El orden de sucesión era inequívoco: al no haber tenido herederos directos Balduino en su matrimonio con Fabiola de Mora y Aragón, el primero en la línea de herederos es su hermano Alberto, seguido de los hijos de éste, Felipe y Astrid. Pero hasta el anuncio oficial -realizado en la tarde de ayer-, de que el príncipe Alberto efectivamente sería el sucesor, nada estaba claro. Entre otras razones porque el propio hermano de Balduino había hecho saber repetidamente que no deseaba la corona. Con ello, las opciones se ampliaban a su hijo Felipe, de 33 años; y a la hermana de éste, Astrid, preferida por algunos sectores por su imagen más clásica y SU mejor dominio de las tres lenguas habladas por los belgas.
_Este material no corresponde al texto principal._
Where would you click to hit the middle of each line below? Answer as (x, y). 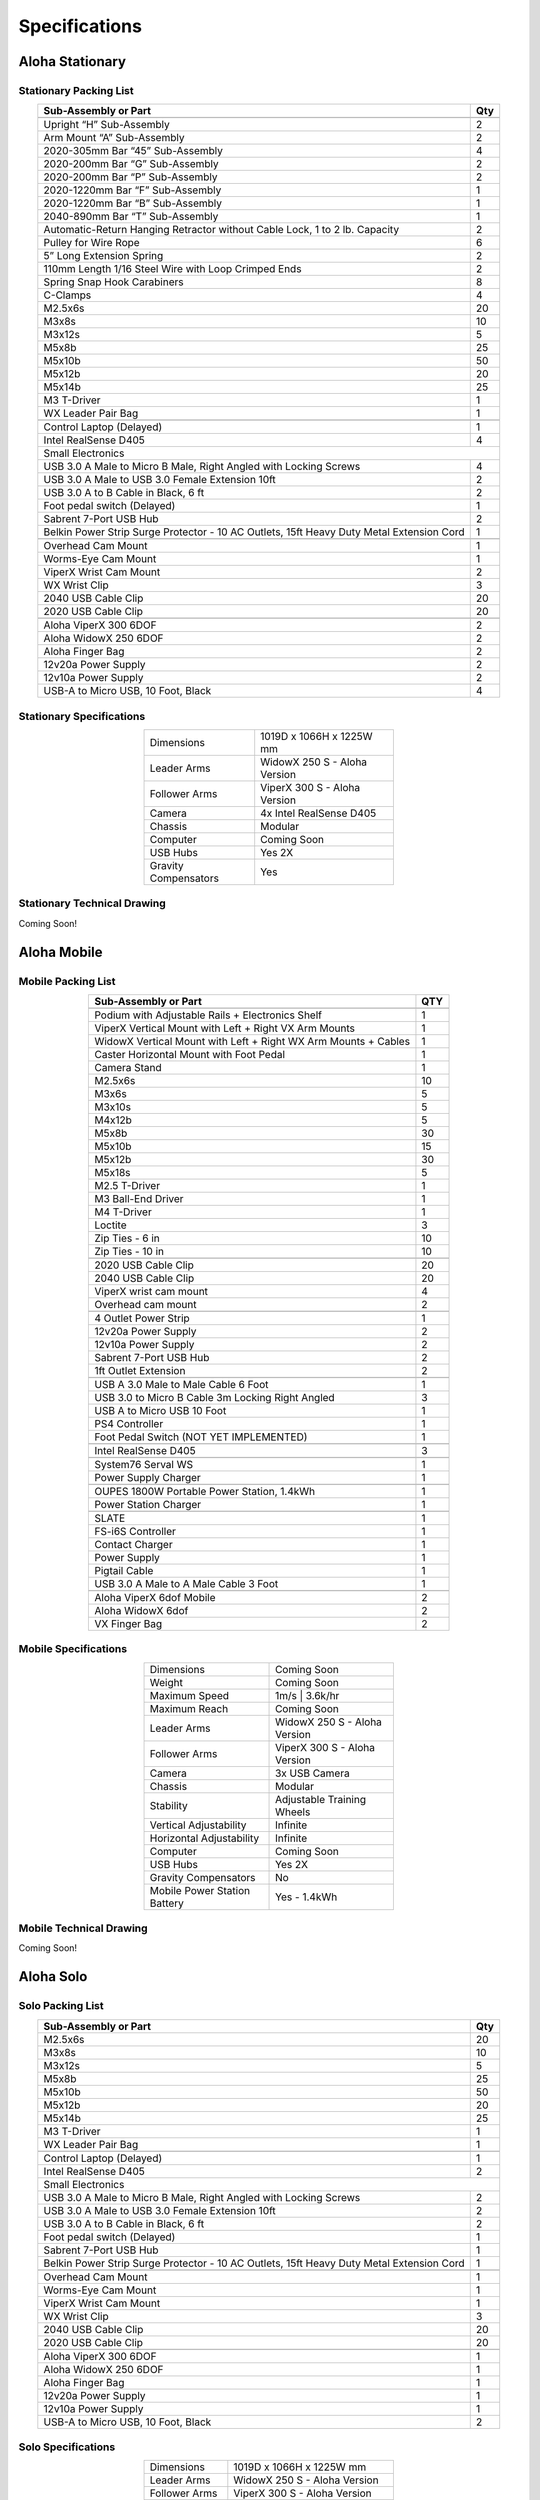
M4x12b (113, 1120)
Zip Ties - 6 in (127, 1238)
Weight (166, 1682)
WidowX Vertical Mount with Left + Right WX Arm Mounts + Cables (252, 1041)
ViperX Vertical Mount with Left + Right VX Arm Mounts (224, 1028)
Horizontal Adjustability (204, 1838)
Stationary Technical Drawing (92, 903)
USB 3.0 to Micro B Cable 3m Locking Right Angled (214, 1397)

Entre los comentarios mejor o peor intencionados que se han podido oír en los últimos años sobre el destino de Bélgica, ha figurado prominentemente un punto de interrogación sobre el deseo de la mayoría flamenca de permanecer unida a la Walonia francófona, una vez desaparecido el que supo ser soberano de todos. Es razonable suponer, por tanto, que las vigorosas fuerzas centrífugas actuantes en el país de los belgas considerarán llegado su momento a partir del tránsito real. Por todo ello, la muerte de Balduino I plantea el acuciante desafilo a su sucesor de llegar a ser también una firme garantía para la compleja continuidad del Estado.

02 Agosto 1993

El Rey Alberto II

ABC (Director: Luis María Anson)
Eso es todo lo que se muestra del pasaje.